会津若松をあとにバスは、猪苗代湖へと向かいます。ここでイルカの形をした各地の大きな湖でよくみかけるタイプの遊覧船で猪苗代湖の湖上遊覧をします。遊覧時間は約40分ほどだったと思います。
猪苗代湖は福島県の中央に位置する東北地方で最大の湖で、全国でも4番目の広さがあります。晴れた日には磐梯山の姿をくっきり映し出すことから別名を『天鏡湖』といい、冬にはハクチョウが飛来します。この日は風があり曇りがちながら、湖上から磐梯山(1849m)を仰ぎ見るこどができました。この磐梯山は南側が『表磐梯』、北側が『裏磐梯』と呼ばれます。かつては富士山のような美しい姿をしていましたが、幾度かの大爆発により山体が崩壊し周囲が陥没したり河川をせき止めたりして、猪苗代湖やこのあとに行く、五色沼をはじめ大小さまざまな湖が作られました。こうして山を眺めていると自然と福島県民謡の『会津磐梯山』のメロディーが浮かんできます。
湖から上がって程なくで『野口英世記念館』に到着です。周知のとおり現行1000円札の肖像画にもなっている野口英世は世界的な細菌学者で、明治9年(1876)にここ猪苗代湖のほとりの村で生まれました。
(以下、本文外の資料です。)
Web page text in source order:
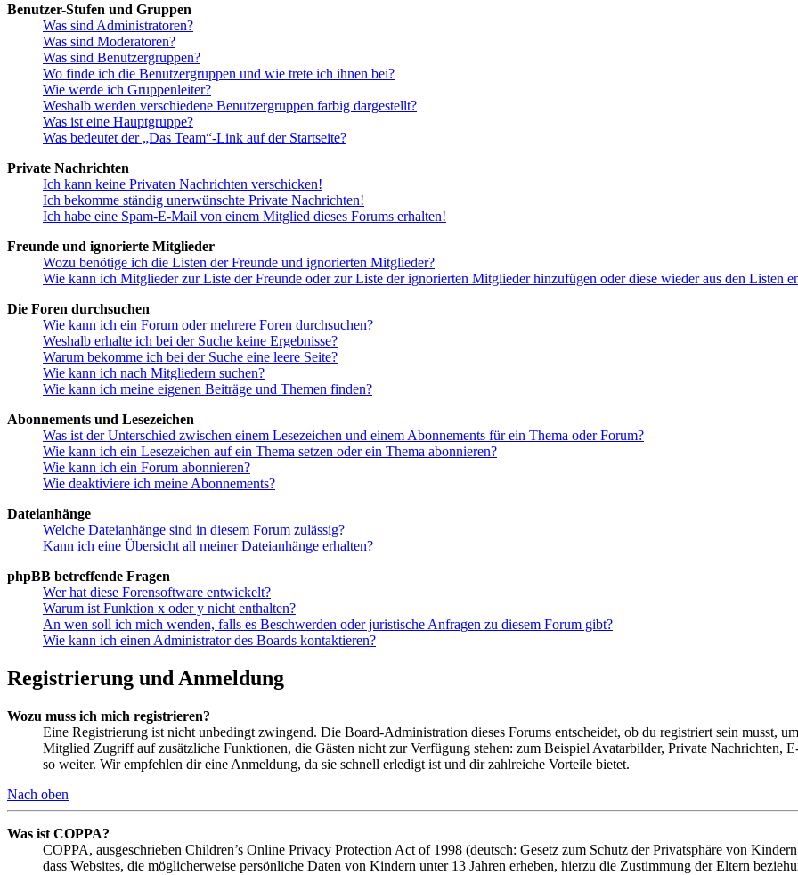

『生家』というのが残っており、博士が、1歳6カ月のとき母親の『シカ』が洗い物をしている最中に、誤って囲炉裏に落ちて左手の5本の指がくっついたままになるという大火傷を負いました。これは誰しもが知っている野口英世の伝記の有名なエピソードのひとつで小学校にいくようになると、くっついた左手のことで『てんぼう』といわれいじめにあいました。この負傷により農作業には不向きなため母のシカに学問によって生計をたてるように薦められたといわれています。
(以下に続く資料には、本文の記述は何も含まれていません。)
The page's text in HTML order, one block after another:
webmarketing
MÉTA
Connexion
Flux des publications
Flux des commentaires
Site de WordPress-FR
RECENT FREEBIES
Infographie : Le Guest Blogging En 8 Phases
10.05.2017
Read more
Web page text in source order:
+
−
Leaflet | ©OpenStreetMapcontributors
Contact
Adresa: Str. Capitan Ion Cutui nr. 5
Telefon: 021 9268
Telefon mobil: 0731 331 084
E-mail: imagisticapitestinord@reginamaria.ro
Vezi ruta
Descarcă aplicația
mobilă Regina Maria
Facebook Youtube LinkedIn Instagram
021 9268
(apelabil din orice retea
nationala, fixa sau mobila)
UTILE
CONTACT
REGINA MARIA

のちに左手は障害を嘆く野口英世に同情した教師や同級生などの募金活動により手術費用が集まり、会津若松の医師『渡辺鼎』のもとで手術を受け、不自由ながらも左手の指が使えるようになりました。医師をめざすきっかけはこの手術にあったといわれています。その後、アメリカに渡り主としてロックフェラー医学研究所で研究に従事し、医学博士となり、昭和3年(1928)5月アフリカのガーナで黄熱病の研究中に自らも罹患し、51歳で亡くなりました。 記念館にある野口英世の『胸像』はロックフェラー財団から贈呈されたものです。
記念館をあとにバスは裏磐梯の磐梯高原へとすすみます。ここでは観光名所の『五色沼』に立ち寄りました。ここには徒歩1時間ほどの探勝路があり気ままに散策したいところでしたが定期観光バス利用ということもあり五色沼では最大の『毘沙門沼』だけの散策になりました。エメラルドグリーンの湖面と磐梯山の景観が美しいところです。バスはスカイラインを通って浄土平へ進みます。途中、磐梯吾妻レークラインの最高地点997メートルは『三湖パラダイス』と呼ばれ『秋元湖』『小野川湖』『桧原湖』の3つの湖を見渡せます。ただしバスは減速するだけで停まってくれないので窮屈な写真しか撮れませんでした。この地方はたびたび豪雨被害に襲われている地域で、この年の8月の豪雨被害で落下した大倉川橋は片側通行になっていました。このとき数台の車が巻き込まれたとの事です。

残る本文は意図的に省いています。